Event raises funds, awareness of domestic violence

November 16, 2013 • Local News

Bryttini Bitner and her 2-week-old son Maynard attend “Play it Forward,” hosted by the Eastern New Mexico University-Roswell chapter of Phi Theta Kappa to promote awareness of domestic violence at the Roswell Convention Center, Saturday. (Mark Wilson Photo)

As Alpha Mu Pi, the Eastern New Mexico University-Roswell chapter of Phi Theta Kappa, attempts to achieve its last goals and obtain the required fifth star, the group focused on having a university event that would raise awareness of domestic violence.

“Play It Forward” was a fundraiser held Saturday at the Civic and Convention Center to help raise money not only for ENMU-R and its honor society, but also for Assurance Home, CASA and Roswell Refuge.

From beanbag tosses to a raffle for a bike, the students put together [auth] multiple activities for kids, in an effort to raise money to help survivors of domestic violence.

“I’m really proud of them,” said Mike Jimenez, an ENMU-R liberal arts division instructor. “These are the best kids on campus.”

Required to keep a 3.5 GPA, the students in Alpha Mu Pi have a focus on community service. For this cause, they were doing everything they could to raise money, Jimenez explained.

With a photo booth, sodas courtesy of Pepsi and a cakewalk, there were many little activities to be paid for, and the money will be divided into four parts for the different organizations.

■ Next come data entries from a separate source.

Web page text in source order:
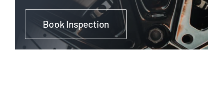
Book Inspection
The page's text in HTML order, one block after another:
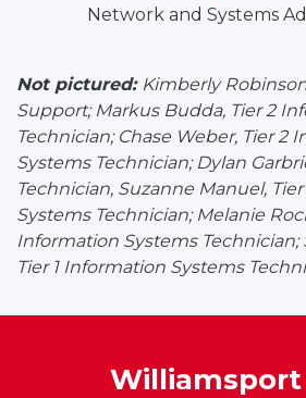
Network and Systems
Not pictured: Kimberly
Support; Markus Budda, Tier 2
Technician; Chase Weber, Tier 2
Systems Technician; Dylan
Technician, Suzanne Manuel,
Systems Technician; Melanie
Information Systems Technician;
Tier 1 Information Systems
Williamsport

ENMU-R also gained some exposure by having representatives from different departments display various aspects of their industry or simply hosting fun booths.

The film department, with Alan Trever, had fun showing off its PlayStation 4, and kids enjoyed kicking little droids around while Trever used the controller to vacuum those poor droids back into the controller.

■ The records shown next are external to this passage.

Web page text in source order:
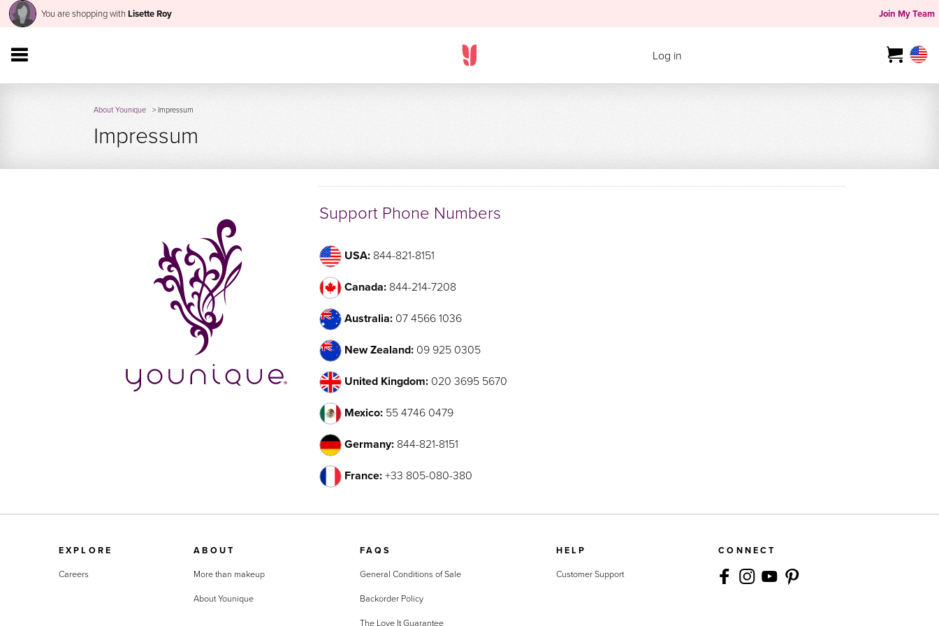
You are shopping with Lisette Roy Join My Team
Log in
About Younique > Impressum
Impressum
Support Phone Numbers
USA:844-821-8151
Canada:844-214-7208
Australia:07 4566 1036
New Zealand:09 925 0305
United Kingdom:020 3695 5670
Mexico:55 4746 0479
Germany:844-821-8151
France:+33 805-080-380
EXPLORE
Careers
ABOUT
More than makeup
About Younique
FAQS
General Conditions of Sale
Backorder Policy
The Love It Guarantee
HELP
Customer Support
CONNECT
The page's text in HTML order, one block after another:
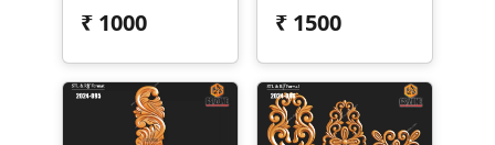
₹ 1000
₹ 1500

Ignoring technology and siding with the semi-supernatural or at the very least exotic, the arts department decided on fortune telling.

With Madame Zazinga — more commonly known as Jennie Bower, the art instructor — kids (and adults) could get their fortunes told based on drawings.

Depending on which animal was picked, the color used and the direction of lines, Madame Zazinga, along with her student cohorts Rainbow Bright (Jesica Brooks) and Mistress Saphire (Sherry Mestas), was able to tell more about personalities.

“I had to come up with something appealing to the general public,” Bower said. She figured coloring would be good for kids, and mixed that with experiences and knowledge she attributed to her mother, who was a graphologist — a handwriting specialist.

She wrote all of the fortunes off the top of her head, but did use some “obvious symbolism” such as red being for passion, or an animal facing left being a progressive personality, she said.

Amid the fun, the primary focus of “Play It Forward” was the attention brought to domestic violence.

“It’s about the awareness of violence, and letting these kids know they’re not alone,” said senior Manuel Zavala, who has been a member of Alpha Mu Pi for about a year. “We’re here to help. Everyone can use some.”